__Instructions to follow__: In how many lines of the listing below does "Walter" appear? Give only the figure.

#### Provided data ####

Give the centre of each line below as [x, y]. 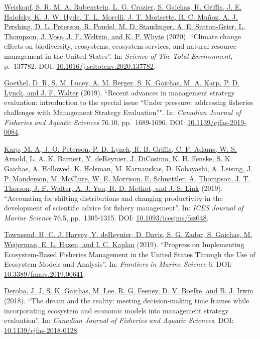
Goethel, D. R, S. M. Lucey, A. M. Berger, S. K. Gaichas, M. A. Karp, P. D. [122, 83]
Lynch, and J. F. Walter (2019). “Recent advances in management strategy [119, 92]
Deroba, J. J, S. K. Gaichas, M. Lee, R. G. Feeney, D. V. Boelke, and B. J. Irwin [129, 291]
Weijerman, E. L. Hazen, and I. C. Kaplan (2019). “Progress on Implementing [124, 244]
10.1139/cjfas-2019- [217, 122]
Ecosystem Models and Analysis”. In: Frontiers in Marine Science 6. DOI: [118, 264]
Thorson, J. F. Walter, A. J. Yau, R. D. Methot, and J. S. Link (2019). [113, 188]
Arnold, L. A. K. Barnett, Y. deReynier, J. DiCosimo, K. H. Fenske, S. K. [118, 158]

####

__Completed exercise__: 2